Chair for Public and Constitutional law expert
Wednesday, 11 May 2005
Dr John Williams, one of Australia's foremost scholars and public commentators on Constitutional Law and Australian Legal History, and constitutional issues, has been appointed to a Chair in Law at the University of Adelaide's Law School.
He is currently a Reader at ANU's Law School and will assume his new role in January 2006. Before moving to Canberra, Dr Williams was Associate Dean, Research at the University of Adelaide's Law School.
"Dr Williams' appointment represents a return to the University of an outstanding scholar and teacher, who will strengthen the Law School's reputation in the area of public and constitutional law," said Professor Fred McDougall, Executive Dean, Faculty of the Professions, University of Adelaide.
"His willingness to contribute to public debates and discussions on issues of importance to political and constitutional processes in Australia, along with his energy and enthusiasm, will bring a substantial contribution to the University," Professor McDougall said.
Dr Williams said today he is looking forward to returning to Adelaide.
""The University of Adelaide and the Law School have a fine tradition for scholarship and teaching.
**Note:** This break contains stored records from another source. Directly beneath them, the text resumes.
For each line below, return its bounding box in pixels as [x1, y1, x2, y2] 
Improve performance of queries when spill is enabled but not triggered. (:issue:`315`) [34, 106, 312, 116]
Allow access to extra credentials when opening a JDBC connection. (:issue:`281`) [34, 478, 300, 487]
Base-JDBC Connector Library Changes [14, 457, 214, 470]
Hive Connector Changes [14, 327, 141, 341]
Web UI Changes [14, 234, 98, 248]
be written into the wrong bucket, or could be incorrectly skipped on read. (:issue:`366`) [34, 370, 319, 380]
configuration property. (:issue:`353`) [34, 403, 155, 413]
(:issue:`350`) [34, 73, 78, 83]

In my area of constitutional law and Australian legal history there exists a legacy, which I am proud to be associated with and keen to build upon," Dr Williams said.
"One of the attractions of my return to South Australia is that it is possible to have a base from which to enter into local, national and international public policy debates and to have an impact," he said.
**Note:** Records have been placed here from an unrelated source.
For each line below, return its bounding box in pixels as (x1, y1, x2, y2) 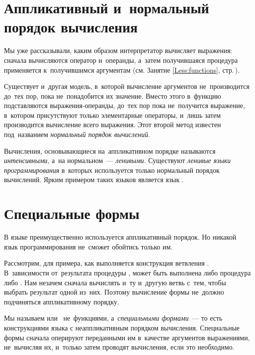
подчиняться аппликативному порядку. (4, 296, 119, 306)
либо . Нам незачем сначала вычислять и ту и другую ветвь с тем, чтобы (4, 277, 226, 287)
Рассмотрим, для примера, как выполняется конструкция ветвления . (4, 258, 209, 268)
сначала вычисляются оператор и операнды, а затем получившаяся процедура (4, 55, 238, 65)
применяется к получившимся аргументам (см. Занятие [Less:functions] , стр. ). (4, 64, 240, 75)
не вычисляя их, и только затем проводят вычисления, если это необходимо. (4, 342, 234, 352)
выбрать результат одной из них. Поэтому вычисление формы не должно (4, 287, 224, 297)
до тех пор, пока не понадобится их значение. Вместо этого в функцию (4, 90, 221, 101)

He is the author/joint author of a number of books including Peace, Order and Good Government: Constitutional and Parliamentary Reform (with Clem Macintyre editor) (2003) Wakefield Press; Makers of Miracles: The Cast of the Federal Story (with David Headon editors), (2000) Melbourne University Press.
His latest book The Australian Constitution: A Documentary History, was published in April this year.
The term "Chair" is often used in universities as an alternative to the official title of a professorial position or the incumbent of such a position, e.g. Official title: Professor of Creative Writing: The incumbent might also be described as the Chair of Creative Writing.
It may be used in addition to the name of a position, where positions have been "endowed", e.g. Official title: Elder Professor of Music: The incumbent might also be described as the Elder Chair of Music. The term chair is used in addition to the name "Elder" as this is an example of an "endowed" chair, i.e. established with a capital endowment to ensure its perpetuation and named after the donor (or the person in whose memory, etc., the capital was raised).